The goal of research (at least for basic science) isn't to make money, it is to increase knowledge about the universe. This knowledge is a public good, so it makes sense that private industries motivated by profit do not support fundamental research. Scientific progress is a rising tide that lifts all boats.

bane · on July 14, 2016

At some point most of the sources of funding for most research, there's some expectation of ROI at some point. This isn't true obviously for very basic research, but even then there's a hope that the process of exploring the deep unknown produces some practical output. For example, the process of building and designing the LHC produced various advances in fields as far ranging as management theory to precision machining and CAD design.

For the organizations and countries involved, this helps provide for an advanced industrial base that continues to build and drive an ecosystem that supports powerful economic engines.

selectron · on July 14, 2016

If you just want ROI, you are better off spending your money elsewhere. This is evidenced by the lack of money most companies put into scientific research. Further the gains of science are in general hard to profit off of. (http://www.therichest.com/business/they-could-have-been-bill...)

Another major reason governments fund research is to produce people with PhDs. This is why the apprenticeship structure of academia is so sticky, and why in order to get tenure professors have to graduate students.

danielweber · on July 14, 2016

Price signals are how we tell people what research careers are worth considering.

Unless they don't mind working for peanuts, in which case there's no problem.

tostitos1979 · on July 14, 2016

Well .. it is a tournament model so price is misleading. Top researchers at industrial labs get paid a decent amount. The problem is (a) getting a coveted job, and (b) mobility when things eventually go south at your employer and they decide research is expendable.

projectramo · on July 14, 2016

I think both these points are true:

1. Society uses price signals to drive activity to areas "we" want to develop

2. In research, the tournament model prevails so a few winners get most of the gains

However, the question arises:

The tournament model prevails in many other domains including startups, the movie industry and so forth. However, in those areas most people don't feel that the enterprise is severely underfunded. (I am assuming this so if people have contrary data, I will re-assess).

The question stands: in spite of the tournament model, why does society fail to deliver enough reward for basic research when we as a society believe that there should be more of it.

(We could ask the same of teachers, and so on.)

It could also be the case that "society", whatever that is, doesn't really feel that science is underfunded.

selectron · on July 14, 2016

The problem is that there are plenty of graduate students willing to work for peanuts.

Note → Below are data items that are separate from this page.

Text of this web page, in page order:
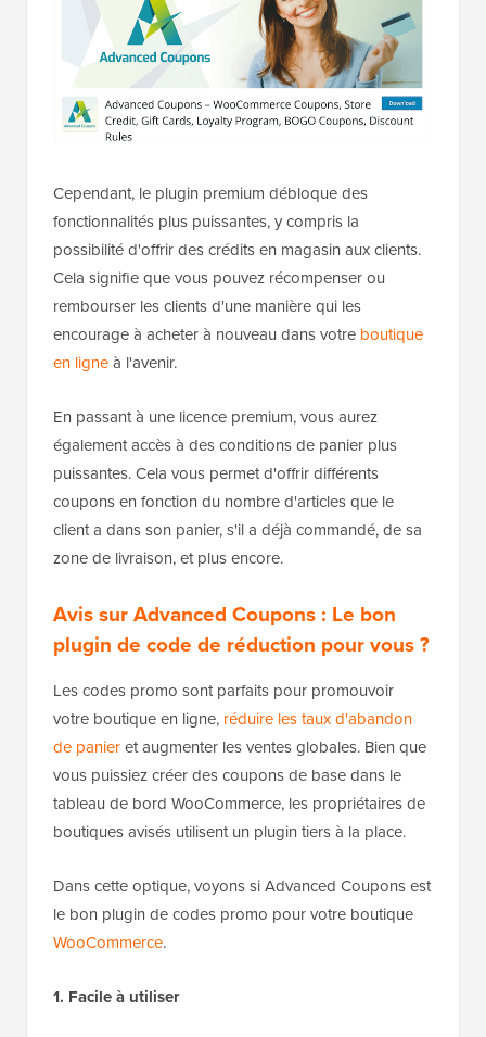
Cependant, le plugin premium débloque des
fonctionnalités plus puissantes, y compris la
possibilité d'offrir des crédits en magasin aux clients.
Cela signifie que vous pouvez récompenser ou
rembourser les clients d'une manière qui les
encourage à acheter à nouveau dans votre boutique
en ligneà l'avenir.
En passant à une licence premium, vous aurez
également accès à des conditions de panier plus
puissantes. Cela vous permet d'offrir différents
coupons en fonction du nombre d'articles que le
client a dans son panier, s'il a déjà commandé, de sa
zone de livraison, et plus encore.
Avis sur Advanced Coupons : Le bon
plugin de code de réduction pour vous ?
Les codes promo sont parfaits pour promouvoir
votre boutique en ligne, réduire les taux d'abandon
de panieret augmenter les ventes globales. Bien que
vous puissiez créer des coupons de base dans le
tableau de bord WooCommerce, les propriétaires de
boutiques avisés utilisent un plugin tiers à la place.
Dans cette optique, voyons si Advanced Coupons est
le bon plugin de codes promo pour votre boutique
WooCommerce.
1. Facile à utiliser
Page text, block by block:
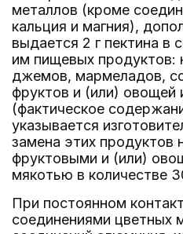
металлов (кроме
кальция и магния),
выдается 2 г пектина в
им пищевых продуктов:
джемов, мармеладов,
фруктов и (или) овощей
(фактическое
указывается
замена этих продуктов
фруктовыми и (или)
мякотью в количестве
При постоянном
соединениями цветных
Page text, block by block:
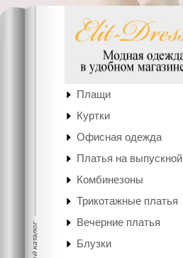
Плащи
Куртки
Офисная одежда
Платья на выпускной
Комбинезоны
Трикотажные платья
Вечерние платья
Блузки
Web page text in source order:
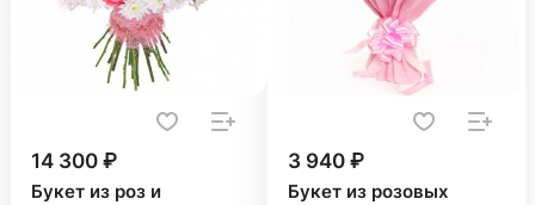
14 300 ₽
Букет из роз и
3 940 ₽
Букет из розовых
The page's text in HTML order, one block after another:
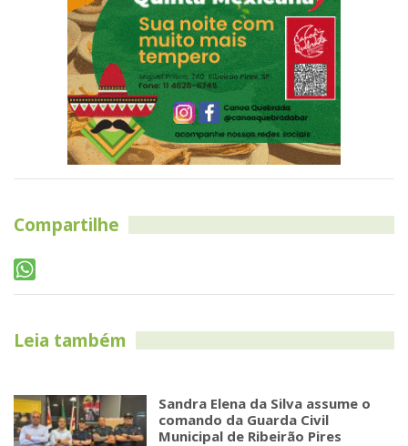
Compartilhe
Leia também
Sandra Elena da Silva assume o
comando da Guarda Civil
Municipal de Ribeirão Pires
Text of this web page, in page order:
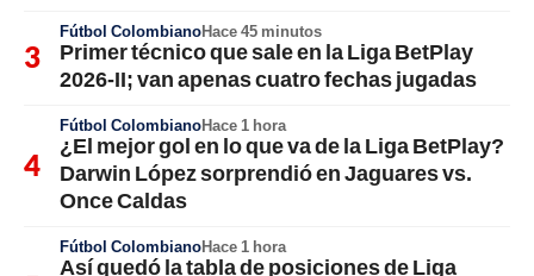
Fútbol ColombianoHace 45 minutos
Primer técnico que sale en la Liga BetPlay
2026-II; van apenas cuatro fechas jugadas
Fútbol ColombianoHace 1 hora
¿El mejor gol en lo que va de la Liga BetPlay?
Darwin López sorprendió en Jaguares vs.
Once Caldas
Fútbol ColombianoHace 1 hora
Así quedó la tabla de posiciones de Liga
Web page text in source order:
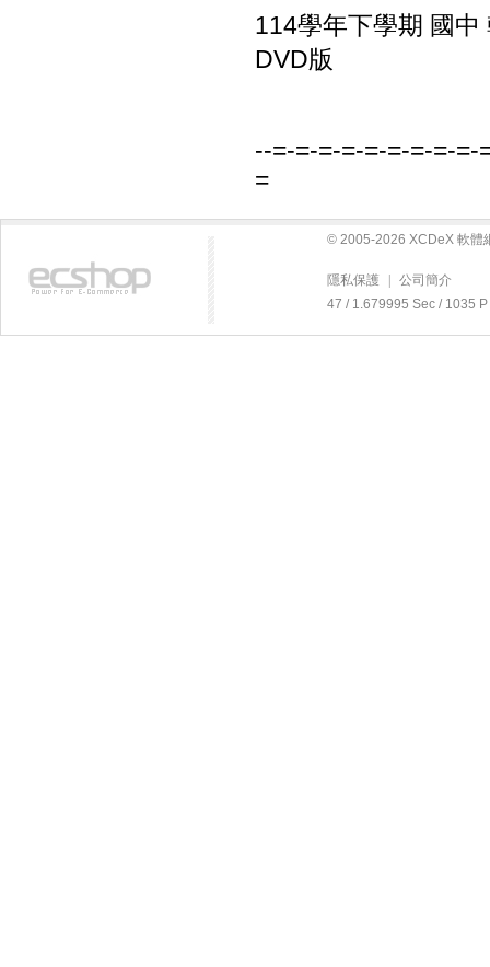
114學年下學期 國
DVD版
--=-=-=-=-=-=-=-=-=-
=
© 2005-2026 XCDeX 軟體
隱私保護
公司簡介
47 / 1.679995 Sec / 1035
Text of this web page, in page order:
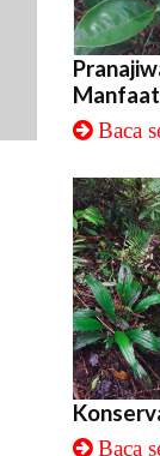
Manfaat
Baca
Baca

mattkrause · on July 14, 2016

You also don't know how you stack up in the tournament. The people entering graduate school have usually done really well in undergrad. However, being in the top 1% (or whatever) of that small pool provides you with a lot less information than you'd think about your prospects in a pool of people who were also in the top 1% of their own undergrad classes.

Repeat for grad school->postdoc, postdoc->tenure track, and so on.

selectron · on July 15, 2016

I agree completely. I also think there is way more luck involved than people want to admit - a lot interesting results are unexpected, and there are so few jobs the timing has to work out for you. I have known plenty of great post docs who couldn't get a Professor job, and plenty of Professors who seem pretty mediocre.